**Task**
Write out, please, each line from the one containing "6pm 30°C ↑11km/hS" to the final line of the data, both included, exactly and without pictures.

Recorded data:
────────────────────

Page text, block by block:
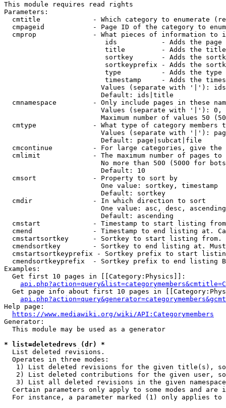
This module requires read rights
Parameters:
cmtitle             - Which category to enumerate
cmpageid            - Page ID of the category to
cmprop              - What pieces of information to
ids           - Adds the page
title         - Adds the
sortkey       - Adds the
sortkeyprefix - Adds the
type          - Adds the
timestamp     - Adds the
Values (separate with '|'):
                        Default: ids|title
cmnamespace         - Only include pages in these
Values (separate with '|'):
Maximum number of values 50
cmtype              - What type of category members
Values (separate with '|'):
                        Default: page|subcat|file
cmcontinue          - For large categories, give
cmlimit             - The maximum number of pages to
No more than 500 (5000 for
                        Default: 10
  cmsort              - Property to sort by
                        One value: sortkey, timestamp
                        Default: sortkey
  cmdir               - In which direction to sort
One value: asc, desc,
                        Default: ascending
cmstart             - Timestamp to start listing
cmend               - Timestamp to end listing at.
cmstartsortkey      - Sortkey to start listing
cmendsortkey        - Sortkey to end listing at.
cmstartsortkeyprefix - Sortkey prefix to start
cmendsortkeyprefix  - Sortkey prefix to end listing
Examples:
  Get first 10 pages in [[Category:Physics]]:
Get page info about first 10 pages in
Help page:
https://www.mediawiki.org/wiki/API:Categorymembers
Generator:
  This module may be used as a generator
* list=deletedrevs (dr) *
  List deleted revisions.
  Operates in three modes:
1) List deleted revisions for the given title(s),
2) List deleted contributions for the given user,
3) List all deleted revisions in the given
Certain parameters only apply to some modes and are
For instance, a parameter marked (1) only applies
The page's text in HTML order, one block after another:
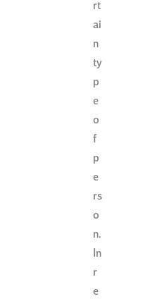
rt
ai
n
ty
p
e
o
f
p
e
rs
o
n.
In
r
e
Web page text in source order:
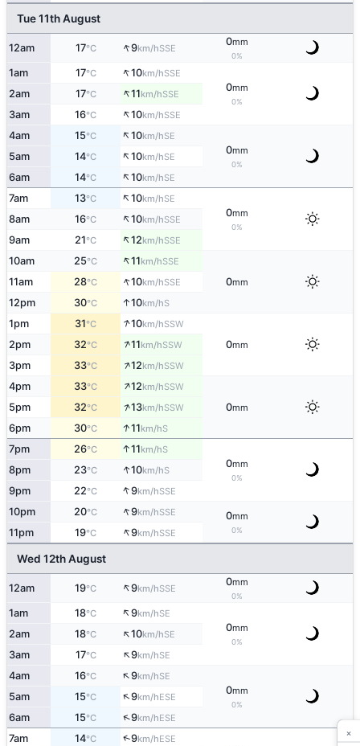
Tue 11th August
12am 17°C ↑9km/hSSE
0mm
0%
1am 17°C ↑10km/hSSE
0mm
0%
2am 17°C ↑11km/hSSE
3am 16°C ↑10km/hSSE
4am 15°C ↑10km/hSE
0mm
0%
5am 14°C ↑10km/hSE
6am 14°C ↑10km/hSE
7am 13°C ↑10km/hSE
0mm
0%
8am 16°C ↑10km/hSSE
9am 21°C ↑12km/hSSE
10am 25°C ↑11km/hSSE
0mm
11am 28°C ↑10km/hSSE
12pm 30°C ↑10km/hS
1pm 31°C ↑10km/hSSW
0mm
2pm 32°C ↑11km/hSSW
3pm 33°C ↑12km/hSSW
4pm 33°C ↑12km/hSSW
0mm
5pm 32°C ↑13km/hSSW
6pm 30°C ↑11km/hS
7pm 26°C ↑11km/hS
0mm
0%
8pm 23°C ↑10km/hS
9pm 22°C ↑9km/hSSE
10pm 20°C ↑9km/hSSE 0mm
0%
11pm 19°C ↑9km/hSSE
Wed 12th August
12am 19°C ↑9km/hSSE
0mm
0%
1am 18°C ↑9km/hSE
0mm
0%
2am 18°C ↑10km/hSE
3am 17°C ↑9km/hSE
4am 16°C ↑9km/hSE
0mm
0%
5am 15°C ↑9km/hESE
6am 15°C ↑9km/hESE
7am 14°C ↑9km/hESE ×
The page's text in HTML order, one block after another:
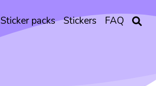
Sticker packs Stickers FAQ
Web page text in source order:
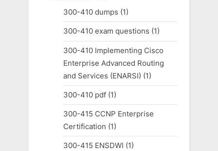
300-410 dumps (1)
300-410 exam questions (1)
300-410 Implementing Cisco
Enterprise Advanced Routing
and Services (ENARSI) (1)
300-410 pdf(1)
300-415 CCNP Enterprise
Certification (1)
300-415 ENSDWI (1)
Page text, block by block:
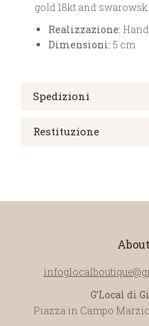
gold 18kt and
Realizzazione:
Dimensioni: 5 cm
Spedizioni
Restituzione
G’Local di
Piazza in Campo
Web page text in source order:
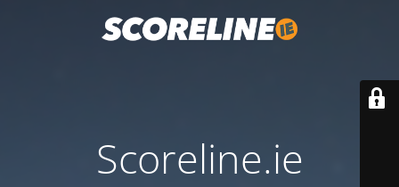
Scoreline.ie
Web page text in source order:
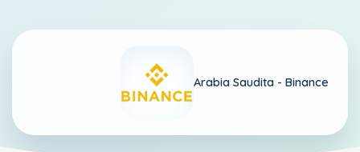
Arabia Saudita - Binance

────────────────────

**Reply to the exercise**
6pm 30°C ↑11km/hS
7pm 26°C ↑11km/hS
0mm
0%
8pm 23°C ↑10km/hS
9pm 22°C ↑9km/hSSE
10pm 20°C ↑9km/hSSE 0mm
0%
11pm 19°C ↑9km/hSSE
Wed 12th August
12am 19°C ↑9km/hSSE
0mm
0%
1am 18°C ↑9km/hSE
0mm
0%
2am 18°C ↑10km/hSE
3am 17°C ↑9km/hSE
4am 16°C ↑9km/hSE
0mm
0%
5am 15°C ↑9km/hESE
6am 15°C ↑9km/hESE
7am 14°C ↑9km/hESE ×
The page's text in HTML order, one block after another:
Sticker packs Stickers FAQ
Web page text in source order:
300-410 dumps (1)
300-410 exam questions (1)
300-410 Implementing Cisco
Enterprise Advanced Routing
and Services (ENARSI) (1)
300-410 pdf(1)
300-415 CCNP Enterprise
Certification (1)
300-415 ENSDWI (1)
Page text, block by block:
gold 18kt and
Realizzazione:
Dimensioni: 5 cm
Spedizioni
Restituzione
G’Local di
Piazza in Campo
Web page text in source order:
Scoreline.ie
Web page text in source order:
Arabia Saudita - Binance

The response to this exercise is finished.